* _TASK DETAILS_: The material below holds pictures; leave them out and reproduce exactly the lines from the one with "Read more [146, 264]" through the one with "Dünyanın önde gelen", inclusive.
***
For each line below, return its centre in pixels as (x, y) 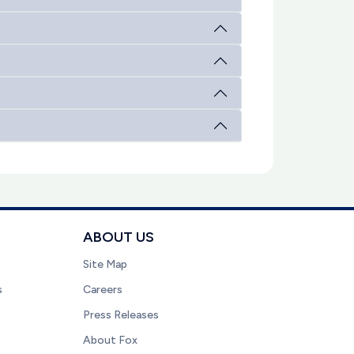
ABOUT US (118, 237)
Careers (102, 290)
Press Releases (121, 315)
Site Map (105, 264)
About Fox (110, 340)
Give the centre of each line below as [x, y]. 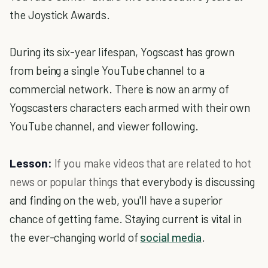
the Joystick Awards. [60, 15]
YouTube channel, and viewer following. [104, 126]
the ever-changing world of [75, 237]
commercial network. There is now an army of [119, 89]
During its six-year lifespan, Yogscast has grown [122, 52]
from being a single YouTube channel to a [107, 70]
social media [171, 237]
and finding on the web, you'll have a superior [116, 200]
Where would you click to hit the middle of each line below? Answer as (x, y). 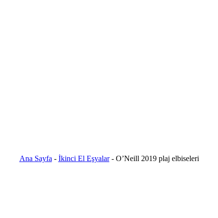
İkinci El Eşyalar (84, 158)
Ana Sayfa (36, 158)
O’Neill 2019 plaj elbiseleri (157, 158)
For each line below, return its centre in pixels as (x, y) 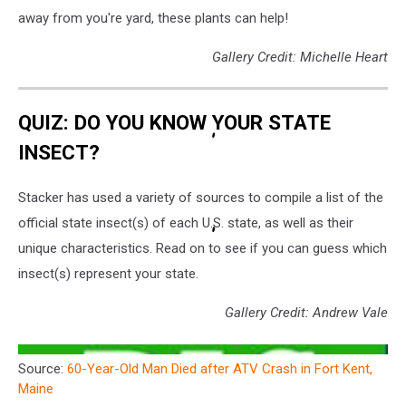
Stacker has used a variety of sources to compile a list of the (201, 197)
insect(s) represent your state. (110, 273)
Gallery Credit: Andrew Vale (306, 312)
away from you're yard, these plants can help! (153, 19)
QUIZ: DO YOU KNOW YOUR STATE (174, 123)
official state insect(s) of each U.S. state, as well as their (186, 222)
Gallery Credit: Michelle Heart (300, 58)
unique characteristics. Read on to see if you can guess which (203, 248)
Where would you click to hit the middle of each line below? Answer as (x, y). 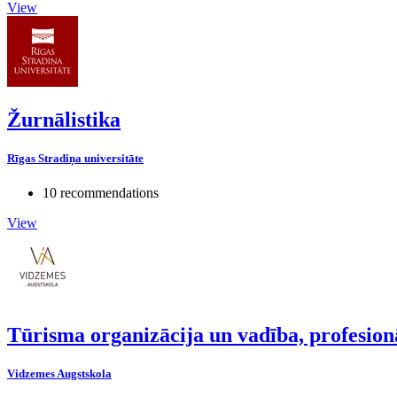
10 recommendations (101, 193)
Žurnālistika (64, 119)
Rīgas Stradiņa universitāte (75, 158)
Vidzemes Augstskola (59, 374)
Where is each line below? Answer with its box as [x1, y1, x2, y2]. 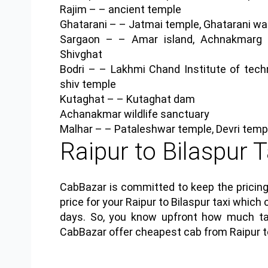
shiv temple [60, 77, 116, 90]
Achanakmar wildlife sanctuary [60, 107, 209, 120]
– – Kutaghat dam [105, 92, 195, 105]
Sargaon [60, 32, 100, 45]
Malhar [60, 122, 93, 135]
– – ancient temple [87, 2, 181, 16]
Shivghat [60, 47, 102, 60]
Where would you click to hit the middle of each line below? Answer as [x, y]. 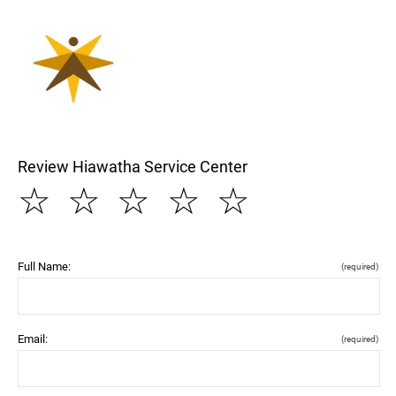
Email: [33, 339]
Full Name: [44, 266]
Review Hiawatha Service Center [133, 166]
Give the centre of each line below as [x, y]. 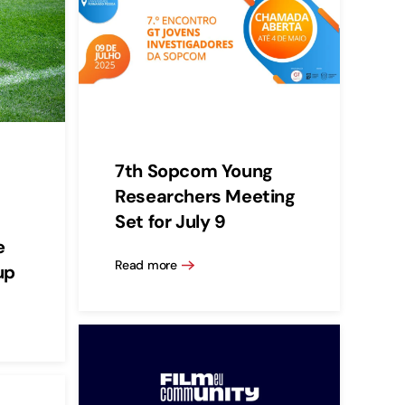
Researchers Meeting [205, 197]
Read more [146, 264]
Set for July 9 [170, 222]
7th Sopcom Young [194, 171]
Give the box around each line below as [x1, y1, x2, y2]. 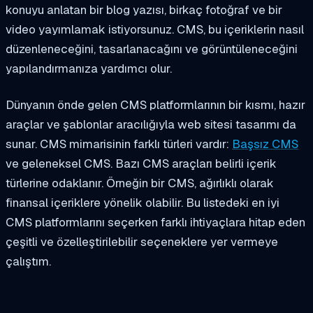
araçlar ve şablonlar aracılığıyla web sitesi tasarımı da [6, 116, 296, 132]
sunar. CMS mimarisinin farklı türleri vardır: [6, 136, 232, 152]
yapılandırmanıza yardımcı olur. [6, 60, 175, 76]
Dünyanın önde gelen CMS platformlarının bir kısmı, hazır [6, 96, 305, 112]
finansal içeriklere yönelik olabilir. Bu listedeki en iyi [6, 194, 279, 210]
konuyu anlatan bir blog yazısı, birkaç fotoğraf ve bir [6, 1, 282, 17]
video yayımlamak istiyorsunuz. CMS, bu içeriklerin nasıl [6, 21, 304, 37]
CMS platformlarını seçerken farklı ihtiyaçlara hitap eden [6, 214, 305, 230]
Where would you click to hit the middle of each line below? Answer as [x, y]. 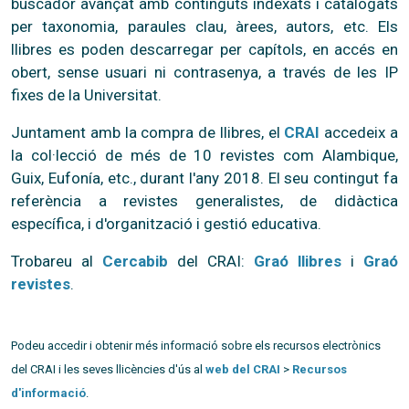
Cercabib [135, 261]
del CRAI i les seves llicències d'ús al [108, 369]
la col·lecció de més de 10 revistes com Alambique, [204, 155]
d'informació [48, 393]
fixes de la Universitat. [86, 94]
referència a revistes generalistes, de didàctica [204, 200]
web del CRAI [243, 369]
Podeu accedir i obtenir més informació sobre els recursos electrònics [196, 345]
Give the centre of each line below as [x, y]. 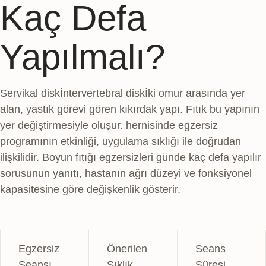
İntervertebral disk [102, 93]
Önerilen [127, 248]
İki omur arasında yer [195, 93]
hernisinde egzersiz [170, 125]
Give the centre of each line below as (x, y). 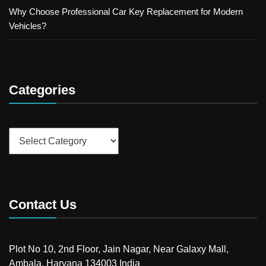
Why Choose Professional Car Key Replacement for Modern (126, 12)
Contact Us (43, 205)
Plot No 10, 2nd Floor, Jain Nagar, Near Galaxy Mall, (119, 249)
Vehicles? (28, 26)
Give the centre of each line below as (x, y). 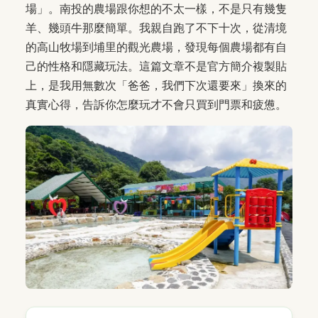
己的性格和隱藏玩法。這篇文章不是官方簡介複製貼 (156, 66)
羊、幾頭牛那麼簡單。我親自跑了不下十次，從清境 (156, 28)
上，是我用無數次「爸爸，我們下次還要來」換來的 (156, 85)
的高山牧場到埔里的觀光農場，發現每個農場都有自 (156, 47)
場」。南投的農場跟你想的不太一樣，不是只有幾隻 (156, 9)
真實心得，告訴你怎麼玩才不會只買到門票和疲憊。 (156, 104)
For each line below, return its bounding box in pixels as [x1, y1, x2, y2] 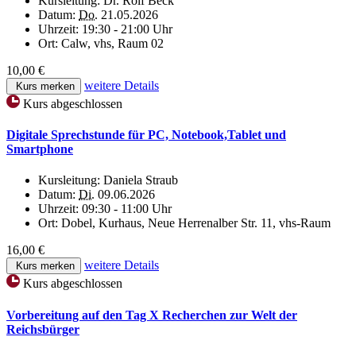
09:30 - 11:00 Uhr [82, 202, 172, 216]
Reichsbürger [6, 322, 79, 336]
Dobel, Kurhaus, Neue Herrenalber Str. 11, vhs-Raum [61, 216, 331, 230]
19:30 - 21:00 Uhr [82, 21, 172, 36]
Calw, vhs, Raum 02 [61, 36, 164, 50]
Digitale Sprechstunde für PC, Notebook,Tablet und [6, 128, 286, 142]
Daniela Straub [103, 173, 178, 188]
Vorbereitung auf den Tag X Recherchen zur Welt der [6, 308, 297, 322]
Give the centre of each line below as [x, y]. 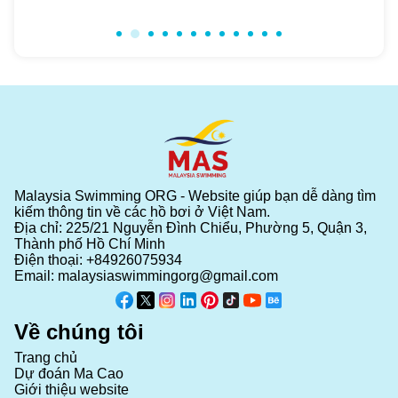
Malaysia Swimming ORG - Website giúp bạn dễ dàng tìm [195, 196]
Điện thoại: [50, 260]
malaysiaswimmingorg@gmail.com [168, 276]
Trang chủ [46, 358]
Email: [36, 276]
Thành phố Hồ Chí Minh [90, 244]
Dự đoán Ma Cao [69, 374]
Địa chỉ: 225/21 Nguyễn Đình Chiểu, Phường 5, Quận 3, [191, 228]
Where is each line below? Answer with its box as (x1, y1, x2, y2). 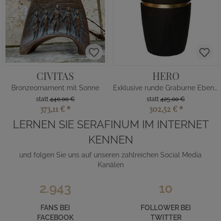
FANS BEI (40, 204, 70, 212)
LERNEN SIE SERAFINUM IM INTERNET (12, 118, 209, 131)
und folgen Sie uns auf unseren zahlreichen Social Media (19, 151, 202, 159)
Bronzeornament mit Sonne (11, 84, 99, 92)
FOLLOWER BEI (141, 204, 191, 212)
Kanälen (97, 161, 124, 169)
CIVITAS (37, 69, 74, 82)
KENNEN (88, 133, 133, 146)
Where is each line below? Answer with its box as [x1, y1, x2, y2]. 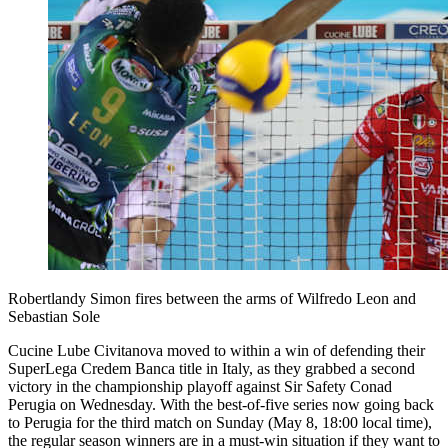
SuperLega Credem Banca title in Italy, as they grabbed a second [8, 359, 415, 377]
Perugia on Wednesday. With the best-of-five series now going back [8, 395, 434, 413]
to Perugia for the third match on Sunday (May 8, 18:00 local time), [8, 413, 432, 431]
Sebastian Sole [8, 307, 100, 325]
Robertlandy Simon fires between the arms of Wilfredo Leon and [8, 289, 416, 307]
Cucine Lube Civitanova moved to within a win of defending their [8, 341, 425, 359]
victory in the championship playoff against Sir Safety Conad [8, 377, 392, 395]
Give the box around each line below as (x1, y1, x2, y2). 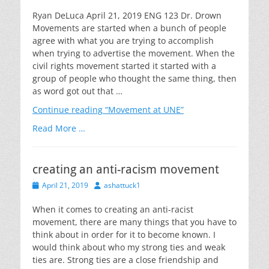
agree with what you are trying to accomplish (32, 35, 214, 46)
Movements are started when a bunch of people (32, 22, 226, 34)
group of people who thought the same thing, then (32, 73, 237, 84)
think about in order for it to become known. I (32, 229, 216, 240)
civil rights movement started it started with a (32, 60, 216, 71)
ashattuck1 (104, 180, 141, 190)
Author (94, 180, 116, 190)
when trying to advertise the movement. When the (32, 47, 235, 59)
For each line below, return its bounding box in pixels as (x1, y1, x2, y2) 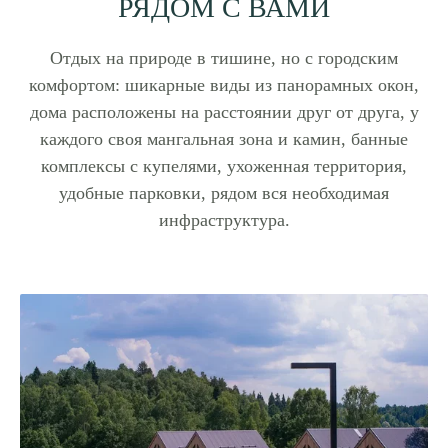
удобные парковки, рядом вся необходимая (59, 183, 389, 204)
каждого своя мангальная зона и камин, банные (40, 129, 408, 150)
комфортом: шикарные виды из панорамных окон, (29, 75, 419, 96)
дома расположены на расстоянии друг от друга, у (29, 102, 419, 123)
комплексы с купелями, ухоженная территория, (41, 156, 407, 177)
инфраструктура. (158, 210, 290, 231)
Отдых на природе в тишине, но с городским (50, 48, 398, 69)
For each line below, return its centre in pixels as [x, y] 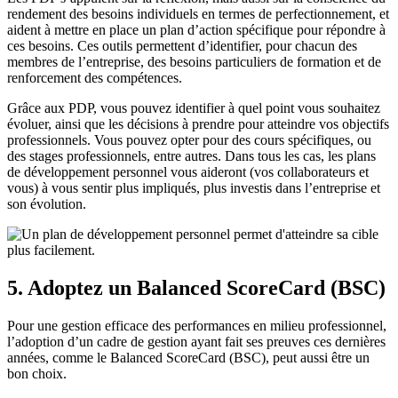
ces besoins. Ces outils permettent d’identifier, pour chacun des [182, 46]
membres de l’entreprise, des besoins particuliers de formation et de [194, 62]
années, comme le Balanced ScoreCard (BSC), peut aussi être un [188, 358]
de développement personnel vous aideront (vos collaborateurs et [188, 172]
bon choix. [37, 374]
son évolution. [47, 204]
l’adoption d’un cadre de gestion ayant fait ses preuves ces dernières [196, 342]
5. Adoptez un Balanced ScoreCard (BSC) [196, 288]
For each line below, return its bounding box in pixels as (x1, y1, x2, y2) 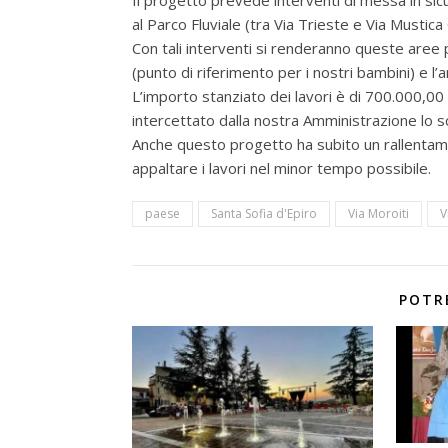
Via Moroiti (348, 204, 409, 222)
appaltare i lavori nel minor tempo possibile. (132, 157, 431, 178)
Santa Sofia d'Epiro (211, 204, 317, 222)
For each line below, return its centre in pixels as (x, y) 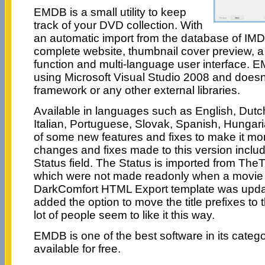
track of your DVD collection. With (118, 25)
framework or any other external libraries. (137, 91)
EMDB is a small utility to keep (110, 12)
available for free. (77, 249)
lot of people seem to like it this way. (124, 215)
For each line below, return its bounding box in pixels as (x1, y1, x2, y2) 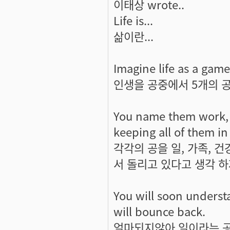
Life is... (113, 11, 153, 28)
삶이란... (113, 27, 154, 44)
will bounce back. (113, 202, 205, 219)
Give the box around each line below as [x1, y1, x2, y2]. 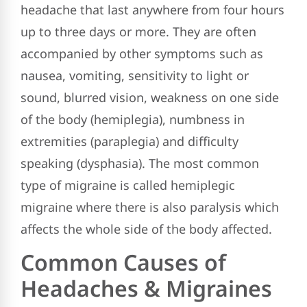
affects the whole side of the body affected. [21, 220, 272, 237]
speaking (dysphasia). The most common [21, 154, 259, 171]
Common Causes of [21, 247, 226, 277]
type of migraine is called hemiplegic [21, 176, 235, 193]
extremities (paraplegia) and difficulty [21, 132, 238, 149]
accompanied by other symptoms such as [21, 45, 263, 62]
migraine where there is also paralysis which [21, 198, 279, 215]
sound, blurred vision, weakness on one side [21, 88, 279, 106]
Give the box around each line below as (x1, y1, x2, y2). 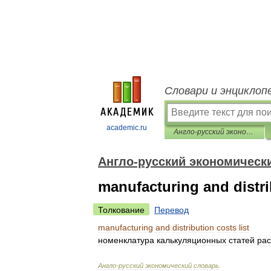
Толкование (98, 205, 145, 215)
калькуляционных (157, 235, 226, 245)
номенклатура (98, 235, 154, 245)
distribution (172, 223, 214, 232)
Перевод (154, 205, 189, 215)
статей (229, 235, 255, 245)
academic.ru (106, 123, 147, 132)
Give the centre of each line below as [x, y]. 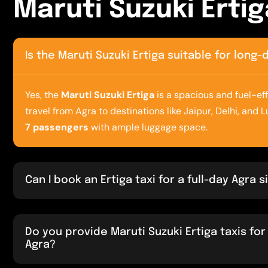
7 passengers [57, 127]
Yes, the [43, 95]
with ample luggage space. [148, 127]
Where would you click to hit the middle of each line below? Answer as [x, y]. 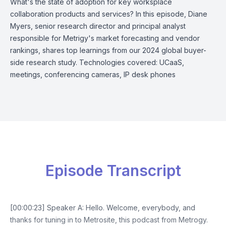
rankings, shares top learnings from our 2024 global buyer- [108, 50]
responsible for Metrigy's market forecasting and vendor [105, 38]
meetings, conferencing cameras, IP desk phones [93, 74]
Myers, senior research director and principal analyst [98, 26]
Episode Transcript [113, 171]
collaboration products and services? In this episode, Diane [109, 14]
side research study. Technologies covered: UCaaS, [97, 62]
***
* _ANSWER SECTION_:
Read more [146, 264]
Set for July 9 [170, 222]
7th Sopcom Young [194, 171]
Give the box around each line below as [x1, y1, x2, y2]. 
araçlar ve şablonlar aracılığıyla web sitesi tasarımı da [6, 116, 296, 132]
sunar. CMS mimarisinin farklı türleri vardır: [6, 136, 232, 152]
yapılandırmanıza yardımcı olur. [6, 60, 175, 76]
Dünyanın önde gelen CMS platformlarının bir kısmı, hazır [6, 96, 305, 112]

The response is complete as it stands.